>>>

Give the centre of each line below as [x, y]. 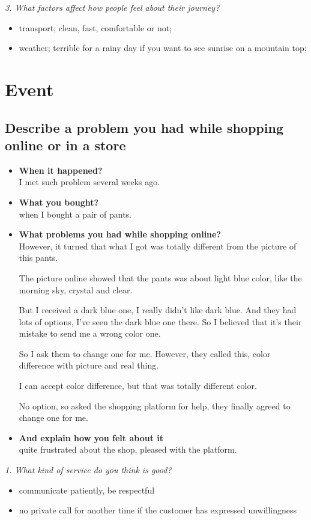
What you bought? [59, 202]
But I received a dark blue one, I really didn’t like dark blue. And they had [158, 310]
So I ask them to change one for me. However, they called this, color [145, 353]
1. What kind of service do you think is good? [88, 470]
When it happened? [61, 170]
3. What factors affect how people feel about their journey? [112, 7]
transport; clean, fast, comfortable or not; [95, 27]
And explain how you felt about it [91, 437]
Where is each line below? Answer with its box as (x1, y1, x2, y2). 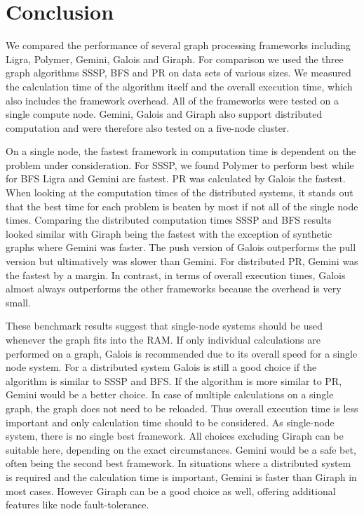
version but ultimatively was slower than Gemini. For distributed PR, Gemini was (6, 254, 358, 269)
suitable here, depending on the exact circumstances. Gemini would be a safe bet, (6, 442, 356, 456)
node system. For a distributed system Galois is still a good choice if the (6, 360, 317, 374)
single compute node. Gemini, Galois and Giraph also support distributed (6, 107, 323, 121)
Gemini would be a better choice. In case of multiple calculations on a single (6, 387, 334, 402)
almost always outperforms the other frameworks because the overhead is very (6, 281, 342, 296)
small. (6, 295, 31, 309)
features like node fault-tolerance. (6, 497, 149, 512)

<<<

▸ YOUR ASSIGNMENT: Every line in the data that includes the word "choice" should be counted, and only the resulting number given.

▸ EXERCISE OUTPUT: 2